Li Yu, Zhang Yan
School of Aeronautics and Astronautics, Shenzhen Campus of Sun Yat-sen University, Shenzhen 518000, China.
School of Electronics and Communication Engineering, Shenzhen Campus of Sun Yat-sen University, Shenzhen 518000, China.
Biomimetics (Basel). 2024 Oct 1;9(10):596. doi: 10.3390/biomimetics9100596.

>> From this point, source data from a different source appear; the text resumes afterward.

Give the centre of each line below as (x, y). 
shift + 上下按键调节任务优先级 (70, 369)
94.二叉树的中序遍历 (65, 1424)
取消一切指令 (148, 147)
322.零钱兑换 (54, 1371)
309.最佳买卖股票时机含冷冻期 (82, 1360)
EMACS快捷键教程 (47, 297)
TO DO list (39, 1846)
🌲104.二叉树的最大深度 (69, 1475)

The nutcracker optimizer algorithm (NOA) is a metaheuristic method proposed in recent years. This algorithm simulates the behavior of nutcrackers searching and storing food in nature to solve the optimization problem. However, the traditional NOA struggles to balance global exploration and local exploitation effectively, making it prone to getting trapped in local optima when solving complex problems. To address these shortcomings, this study proposes a reinforcement learning-based bi-population nutcracker optimizer algorithm called RLNOA. In the RLNOA, a bi-population mechanism is introduced to better balance global and local optimization capabilities. At the beginning of each iteration, the raw population is divided into an exploration sub-population and an exploitation sub-population based on the fitness value of each individual. The exploration sub-population is composed of individuals with poor fitness values. An improved foraging strategy based on random opposition-based learning is designed as the update method for the exploration sub-population to enhance diversity. Meanwhile, Q-learning serves as an adaptive selector for exploitation strategies, enabling optimal adjustment of the exploitation sub-population's behavior across various problems. The performance of the RLNOA is evaluated using the CEC-2014, CEC-2017, and CEC-2020 benchmark function sets, and it is compared against nine state-of-the-art metaheuristic algorithms. Experimental results demonstrate the superior performance of the proposed algorithm.
胡桃夹子优化算法(NOA)是近年来提出的一种元启发式方法。该算法模拟了自然界中胡桃夹子寻找和储存食物的行为来解决优化问题。然而,传统的NOA难以有效平衡全局探索和局部开发,导致在解决复杂问题时容易陷入局部最优。为了解决这些缺点,本研究提出了一种基于强化学习的双种群胡桃夹子优化算法,称为RLNOA。在RLNOA中,引入了双种群机制以更好地平衡全局和局部优化能力。在每次迭代开始时,根据每个个体的适应度值将原始种群划分为探索子种群和开发子种群。探索子种群由适应度值较差的个体组成。设计了一种基于随机反向学习的改进觅食策略作为探索子种群的更新方法以增强多样性。同时,Q学习作为开发策略的自适应选择器,能够在各种问题上对开发子种群的行为进行最优调整。使用CEC - 2014、CEC - 2017和CEC - 2020基准函数集对RLNOA的性能进行评估,并与九种先进的元启发式算法进行比较。实验结果证明了所提算法的优越性能。